This year, however, our tree’s lower branches tend more toward the upright and I was initially worried that with Daisy’s diminutive stature it might prove disappointing. However, immediately after its installation, Daisy discovered that she could still get the full Christmas Tree effect by executing a close circuit of the trunk. As far as Daisy is concerned, her Christmas is already complete.
Tizzie is the newest member of the part-time section of the canine team. At just six months old, she is also the youngest; a fluffy, diminutive Lhasa Apso with formidable reserves of energy. Her favourite pastime during her visits is chasing Theo around the garden until they both collapse, exhausted, in the grass, until one of them decides it’s time for the next round. Tizzie is half his size, but nobody has told her that she can’t win.
Nobody has told her that she’s too small to jump onto the kitchen bench, either – even Daisy, with her balletic leaps, can’t manage the bench – but to tiny Tizzie it’s no obstacle… neither is our big iron bedstead, onto which Daisy and Poppy have to be lifted because it’s too high for them to jump. It took her a few attempts to work out her perfect strategy; but to Tizzie, for whom failure was not failure, but feedback, it was her goal; and she knew it was achievable. She just kept on going until she achieved it.
What would you do in life, if you knew you couldn’t fail? Is whatever has been getting in your way really real, or is it just a belief? Just think… what could happen if the belief was no longer there…?
Beliefs are not real – they are just ideas we have ceased to question. It’s perfectly possible to change a belief that is no longer serving you. So ask yourself – are your beliefs limiting, or limitless?
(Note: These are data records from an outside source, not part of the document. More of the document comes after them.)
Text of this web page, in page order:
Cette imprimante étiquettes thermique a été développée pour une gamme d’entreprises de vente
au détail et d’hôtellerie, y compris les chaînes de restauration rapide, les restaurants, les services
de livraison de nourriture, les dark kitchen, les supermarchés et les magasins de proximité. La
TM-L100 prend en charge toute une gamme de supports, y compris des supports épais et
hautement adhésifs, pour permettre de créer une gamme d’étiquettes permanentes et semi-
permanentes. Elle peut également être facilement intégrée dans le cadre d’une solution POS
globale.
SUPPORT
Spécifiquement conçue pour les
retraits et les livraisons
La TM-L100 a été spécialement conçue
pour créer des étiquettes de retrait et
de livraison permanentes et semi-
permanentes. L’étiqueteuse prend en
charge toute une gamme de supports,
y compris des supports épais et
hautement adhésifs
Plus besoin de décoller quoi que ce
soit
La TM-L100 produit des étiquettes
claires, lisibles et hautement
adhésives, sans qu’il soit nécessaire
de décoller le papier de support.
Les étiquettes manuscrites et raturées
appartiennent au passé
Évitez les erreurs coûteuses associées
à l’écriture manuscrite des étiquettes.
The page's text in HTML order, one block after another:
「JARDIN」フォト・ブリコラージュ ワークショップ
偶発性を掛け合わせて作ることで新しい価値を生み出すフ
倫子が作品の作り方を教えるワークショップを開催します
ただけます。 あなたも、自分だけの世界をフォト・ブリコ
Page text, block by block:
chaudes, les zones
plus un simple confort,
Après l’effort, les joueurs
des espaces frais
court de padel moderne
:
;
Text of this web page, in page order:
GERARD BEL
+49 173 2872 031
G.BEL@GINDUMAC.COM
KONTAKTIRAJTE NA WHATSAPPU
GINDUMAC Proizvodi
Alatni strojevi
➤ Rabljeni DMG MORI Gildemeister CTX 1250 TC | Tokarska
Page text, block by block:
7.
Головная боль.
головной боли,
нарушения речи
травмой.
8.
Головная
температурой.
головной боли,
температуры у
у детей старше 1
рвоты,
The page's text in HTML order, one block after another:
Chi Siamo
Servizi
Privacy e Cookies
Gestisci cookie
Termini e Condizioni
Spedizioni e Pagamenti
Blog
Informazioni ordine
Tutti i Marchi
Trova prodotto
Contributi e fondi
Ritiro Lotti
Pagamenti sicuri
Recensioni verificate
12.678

One of our part-time canine members of staff has recently left to pursue a new career with her original breeder. Poppy does not seem to like being an “only dog” when she is at home; a reduced appetite and general air of ennui suggest that she misses her colleague (despite the occasional bullying that was the reason for Snippets’ departure), so Lou is now looking for a suitable candidate to fill the vacancy.
As anyone who has ever recruited staff will know, this is a time fraught with questions and decisions. Before even beginning the search, it’s essential to consider the precise nature of the position and ask yourself what is important to you about the ideal candidate; what values and attributes should they possess in order that they will be the right one for the post? Is the position one that involves any reception duties, for example, and if so does this include any requirements of an auditory or vocal nature? Will they be expected to undertake any secretarial duties such as paper shredding or mail collection? Is the role of personal trainer an important part of the job, or just someone to assist with the steeper hills? Does existing training for the position matter, or are you happy to undertake their CPD (Continuing Puppy Development)? Would an older candidate with more experience be more suitable? Are you looking for the curious, innovative type, or someone who has a strong interest in sofa-based inner contemplation?
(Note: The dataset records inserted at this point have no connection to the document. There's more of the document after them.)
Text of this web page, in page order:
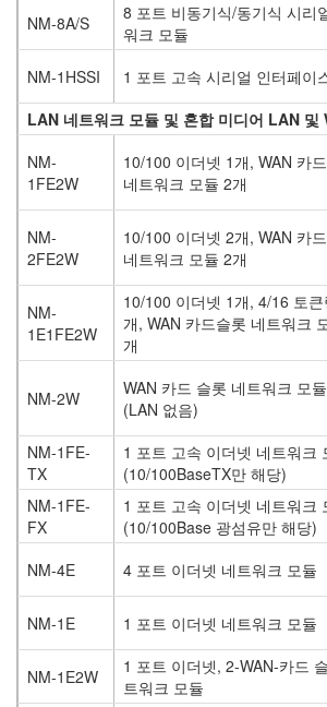
NM-8A/S
8 포트 비동기식/동기식 시리
워크 모듈
NM-1HSSI
1 포트 고속 시리얼 인터페이
LAN 네트워크 모듈 및 혼합 미디어 LAN 및
NM-
1FE2W
10/100 이더넷 1개, WAN 카
네트워크 모듈 2개
NM-
2FE2W
10/100 이더넷 2개, WAN 카
네트워크 모듈 2개
NM-
1E1FE2W
10/100 이더넷 1개, 4/16 토큰
개, WAN 카드슬롯 네트워크
개
NM-2W
WAN 카드 슬롯 네트워크 모
(LAN 없음)
NM-1FE-
TX
1 포트 고속 이더넷 네트워크
(10/100BaseTX만 해당)
NM-1FE-
FX
1 포트 고속 이더넷 네트워크
(10/100Base 광섬유만 해당)
NM-4E
4 포트 이더넷 네트워크 모듈
NM-1E
1 포트 이더넷 네트워크 모듈
NM-1E2W
1 포트 이더넷, 2-WAN-카드
트워크 모듈
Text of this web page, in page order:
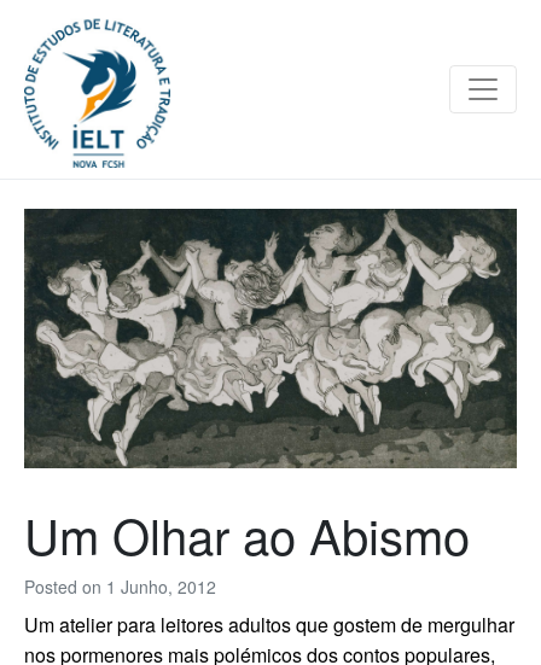
Posted on 1 Junho, 2012
Um Olhar ao Abismo
Um atelier para leitores adultos que gostem de mergulhar
nos pormenores mais polémicos dos contos populares,
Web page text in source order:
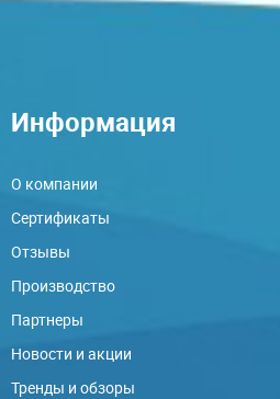
Информация
О компании
Сертификаты
Отзывы
Производство
Партнеры
Новости и акции
Тренды и обзоры
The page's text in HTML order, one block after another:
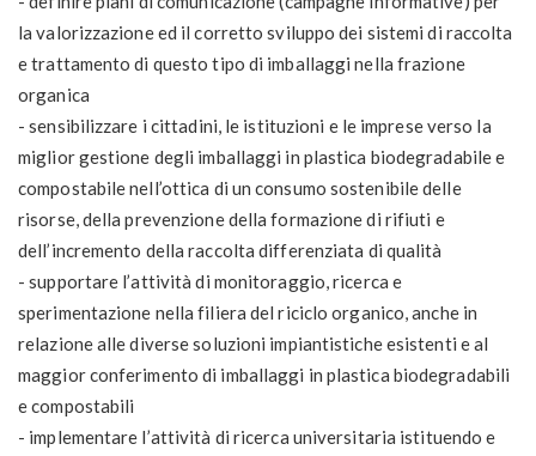
la valorizzazione ed il corretto sviluppo dei sistemi di raccolta
e trattamento di questo tipo di imballaggi nella frazione
organica
- sensibilizzare i cittadini, le istituzioni e le imprese verso la
miglior gestione degli imballaggi in plastica biodegradabile e
compostabile nell’ottica di un consumo sostenibile delle
risorse, della prevenzione della formazione di rifiuti e
dell’incremento della raccolta differenziata di qualità
- supportare l’attività di monitoraggio, ricerca e
sperimentazione nella filiera del riciclo organico, anche in
relazione alle diverse soluzioni impiantistiche esistenti e al
maggior conferimento di imballaggi in plastica biodegradabili
e compostabili
- implementare l’attività di ricerca universitaria istituendo e
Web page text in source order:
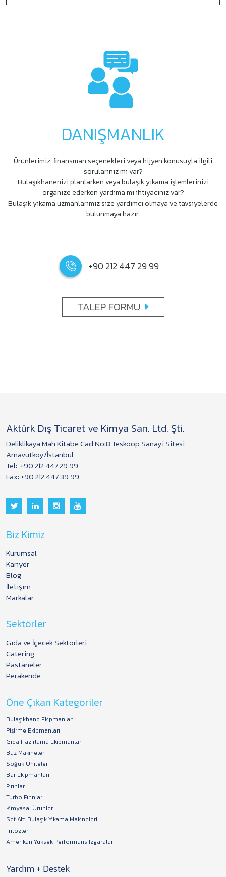
DANIŞMANLIK
Ürünlerimiz, ﬁnansman seçenekleri veya hijyen konusuyla ilgili
sorularınız mı var?
Bulaşıkhanenizi planlarken veya bulaşık yıkama işlemlerinizi
organize ederken yardıma mı ihtiyacınız var?
Bulaşık yıkama uzmanlarımız size yardımcı olmaya ve tavsiyelerde
bulunmaya hazır.
+90 212 447 29 99
TALEP FORMU
Aktürk Dış Ticaret ve Kimya San. Ltd. Şti.
Deliklikaya Mah.Kitabe Cad.No:8 Teskoop Sanayi Sitesi
Arnavutköy/İstanbul
Tel: +90 212 447 29 99
Fax: +90 212 447 39 99
Biz Kimiz
Kurumsal
Kariyer
Blog
İletişim
Markalar
Sektörler
Gıda ve İçecek Sektörleri
Catering
Pastaneler
Perakende
Öne Çıkan Kategoriler
Bulaşıkhane Ekipmanları
Pişirme Ekipmanları
Gıda Hazırlama Ekipmanları
Buz Makineleri
Soğuk Üniteler
Bar Ekipmanları
Fırınlar
Turbo Fırınlar
Kimyasal Ürünler
Set Altı Bulaşık Yıkama Makineleri
Fritözler
Amerikan Yüksek Performans Izgaralar
Yardım + Destek

Would you prefer someone with a marked disinclination for going out in the wet and a deep and abiding fascination for researching how long they can stay in bed? Are any gardening duties required, such as clearing fallen apples and plums, digging the borders or scratching moss from the lawn? Is the occasional pilfering of supplies of, say, coal, going to be a problem? And, of course, there are the needs of any existing staff members to consider; what are they looking for in a colleague? Are there any roles they would enjoy sharing, or perhaps passing on to a new member of staff? Do you have someone who is already in a managerial position who might resent you employing someone of a higher grade, or are they the laid-back and gregarious type with little interest in hierarchy who just loves networking and making new friends? Are you going to include them in the interview process?
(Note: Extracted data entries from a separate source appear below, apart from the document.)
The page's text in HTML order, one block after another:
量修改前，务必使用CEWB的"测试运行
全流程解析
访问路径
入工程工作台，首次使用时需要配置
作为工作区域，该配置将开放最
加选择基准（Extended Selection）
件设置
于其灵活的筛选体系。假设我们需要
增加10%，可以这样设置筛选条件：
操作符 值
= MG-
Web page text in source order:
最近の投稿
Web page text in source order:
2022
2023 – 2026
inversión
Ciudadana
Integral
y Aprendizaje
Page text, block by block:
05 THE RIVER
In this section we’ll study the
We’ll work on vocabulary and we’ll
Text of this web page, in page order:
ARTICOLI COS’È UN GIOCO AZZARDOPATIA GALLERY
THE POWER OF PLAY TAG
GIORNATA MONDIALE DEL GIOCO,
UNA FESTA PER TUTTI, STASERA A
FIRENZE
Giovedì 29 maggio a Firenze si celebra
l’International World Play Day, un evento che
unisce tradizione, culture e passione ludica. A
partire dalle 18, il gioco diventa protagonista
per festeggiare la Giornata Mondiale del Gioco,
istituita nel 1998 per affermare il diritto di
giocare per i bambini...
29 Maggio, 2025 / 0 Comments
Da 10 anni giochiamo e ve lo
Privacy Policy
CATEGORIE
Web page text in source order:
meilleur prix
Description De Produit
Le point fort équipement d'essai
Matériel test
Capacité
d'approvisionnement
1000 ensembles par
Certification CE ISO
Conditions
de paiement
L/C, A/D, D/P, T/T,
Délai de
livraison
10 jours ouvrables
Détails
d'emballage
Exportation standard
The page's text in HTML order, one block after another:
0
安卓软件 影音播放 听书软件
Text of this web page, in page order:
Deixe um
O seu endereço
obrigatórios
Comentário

Looking through the various recruitment (ie adoption) agency websites is a good place to start your actual search and, as with any CV, you have to read between the lines and match as many of your required values and attributes as possible… Eventually, Lou has drawn up a shortlist of candidates for her vacancy and interviewing has begun…
Yesterday’s interviewee seemed very promising indeed on paper; we arranged an appointment at his foster home and took Poppy to meet him. Unfortunately, however, Poppy’s values concerning, for example, the purpose of her tail, were in direct variance to our candidate’s sustained suggestions, so that a radical and, I might add, vociferous difference of opinion occurred. Poppy said no – and we listened.
Here on the edge of the North York Moors it might sometimes seem as if time stands still while the rest of the world passes us by... but of course even here we are not immune from change…
A recent change, which might seem small in the scheme of things, was chronicled in an earlier Teachings of Dog – our full-time canine members of staff are now down from five to three and, it has to be said, things are a lot quieter round here…! It is remarkably interesting how differently the dogs behave depending on who else is around, and this sudden reduction in their numbers has really brought this to the fore. Theo and Lily now play and chase as they used to do before Poppy came along – when Poppy visits, Lily is more or less ignored by Theo. Lily will vociferously defend me against “intruders” (aka “visitors”!) if Theo is around, but without Theo she becomes quiet and welcoming. (Daisy remains pretty much Daisy, regardless of who is there!)
What about us? Do we also behave differently around different people? We certainly do... I was speaking with a new client this afternoon who was wanting help with some problems he is experiencing at work. Most of the time he is fine, but when in the company of certain colleagues he goes to pieces and loses his confidence completely; we’ve probably all experienced something similar at some point in our lives.
In NLP terms, this is known as “Perception is Projection” – in other words, we project our own “stuff” onto other people, which is then reflected back at us. For example, if a person unconsciously reminds us of someone we met in the past who made us feel a certain way, we are likely to recreate those feelings without consciously realising why – we project the attributes of the original person onto the new person and have the perception that they are the cause of our feelings.
Snippets the poodle gave an excellent demonstration of this – when she first came to us she was afraid of men, so any man who came into the house was, in her perception, a truly terrifying being.
When we become consciously aware of an unwanted projection it then becomes possible to do something about it, either by acknowledging that this person is not the same person as the original person who made us feel this way, or by addressing the underlying “stuff” within ourselves (often a limiting belief) that created the feeling in the first place.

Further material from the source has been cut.